Most often the first burn wound evaluation is made under the heading “exposure” in the primary survey, at, e.g., the accident. A more thorough examination is then be made after the second survey. In evaluating the wound, it is important to have it adequately exposed and cleaned from debris and blisters, the latter situation calls for good analgesia or is done during general anesthesia. The risk of hypothermia should always be addressed. The wound evaluation is done mainly in two aspects, to determine, the depth and total percent body surface area injured (TBSA%). The depth is mainly important as it affects the treatment (surgical excision or not) and the TBSA% is important for the prognosis. TBSA% (including depth) is together with the age of the patient and the prevalence of inhalation injury, the most important prognostic factors for the injury. This will govern prognosis and also the fluid treatment.

Burn Wound Depth

How deep into the skin the injury progresses is dependent on several factors. Firstly, it depends on the thermal energy transferred to the tissue. This depends on the temperature and the exposure time; high temperature and longer exposure times increase the risk for significant injuries. The energy transfer process is further affected by the type of transfer, e.g., convection transfers more energy, and this is counteracted by the ability of the tissue to withstand the temperature (thicker skin—better resistance) or dissipate the heat (higher blood flow reduces the injury). In practice, this is exemplified by the lower risk for injuries on the back, in palms and soles with their thicker nature and the higher risk in elderly and children with their generally thinner skin.
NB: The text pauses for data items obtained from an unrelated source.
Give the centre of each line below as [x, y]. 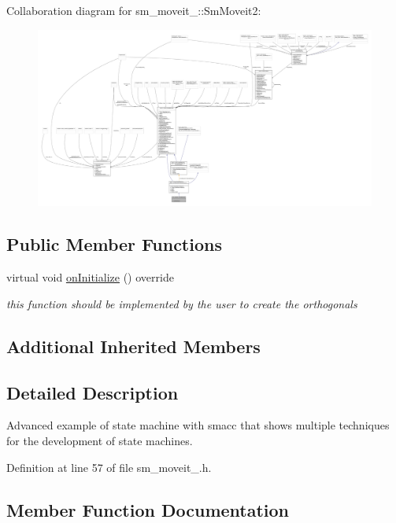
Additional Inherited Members [133, 346]
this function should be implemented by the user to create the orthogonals [182, 303]
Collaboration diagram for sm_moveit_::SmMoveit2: [134, 10]
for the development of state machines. [100, 440]
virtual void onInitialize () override [90, 277]
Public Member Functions [114, 244]
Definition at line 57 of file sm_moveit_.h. [109, 467]
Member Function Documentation [148, 509]
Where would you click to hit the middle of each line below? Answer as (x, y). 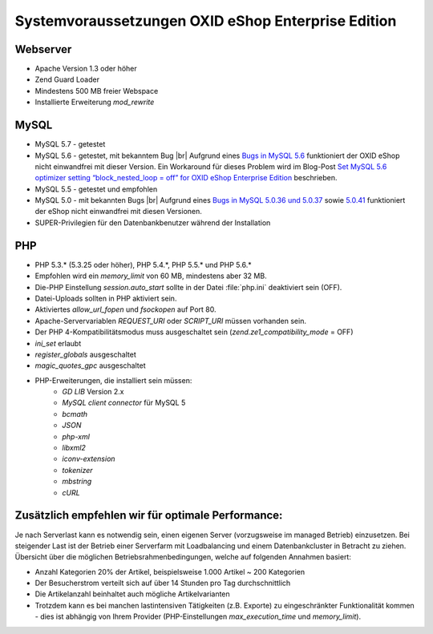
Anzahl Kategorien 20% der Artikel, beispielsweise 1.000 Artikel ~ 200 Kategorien (170, 571)
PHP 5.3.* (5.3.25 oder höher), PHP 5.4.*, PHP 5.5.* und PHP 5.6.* (143, 265)
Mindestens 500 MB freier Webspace (97, 91)
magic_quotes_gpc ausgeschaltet (90, 365)
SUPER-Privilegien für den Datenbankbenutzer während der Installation (153, 222)
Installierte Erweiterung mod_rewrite (95, 102)
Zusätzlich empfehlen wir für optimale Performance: (149, 516)
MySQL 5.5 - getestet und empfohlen (96, 189)
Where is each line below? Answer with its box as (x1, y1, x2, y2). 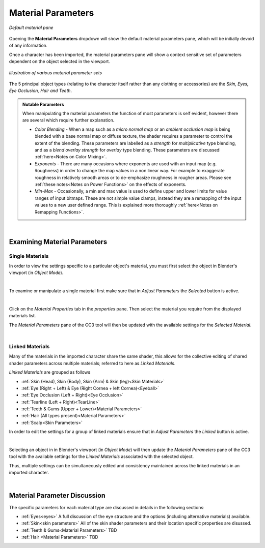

Burn wound depth (see Fig. 11.2) has traditionally been divided into three levels according to anatomy, first degree—epidermal injury, second degree—dermal and third degree—subdermal burns. Today a two-level nomenclature is used which focuses more on treatment strategies: partial thickness burns (including epidermal and superficial dermal injuries first and superficial second degree burn; old nomenclature) and full thickness burns (including deep second degree and subdermal burns; old nomenclature). Modern care for partial thickness is conservative treatment, whereas full thickness burns are surgically excised and transplanted.

../images/188491_2_En_11_Chapter/188491_2_En_11_Fig2_HTML.jpg — Fig. 11.2

Burn wound. Skin anatomy in relation to burn wound depth terminology

A burn involving the epidermis is usually erythematous and very painful but does not contain blisters. It is exemplified by a sunburn. The dead epidermis sloughs off and is replaced by regenerating keratinocytes within 2–3 days. A partial thickness burn wound is a superficial dermal burn and extends down to the papillary dermis and usually forms blisters. When the blisters are removed, the wound is pink, wet, and highly sensitive. Blanching is present. These wounds heal within 2 weeks (Fig. 11.3a; Photo). Deep dermal wounds extend down to the reticular dermis and usually take more than 3 weeks to heal. These wounds also show blistering but the wound underneath has a mottled and white appearance. Blanching if at all present is slow. Sensitivity to pinprick is reduced and pain is described as discomfort rather than pain. See Fig. 11.3b (Photo). Full thickness wounds involve the entire dermis and extend to the underlying tissue. Appearance is described as charred, leathery, and firm. The wound is insensitive to touch and pinprick. See Fig. 11.3c (Photo). Deep dermal and full thickness wounds are surgically excised and autologous transplanted.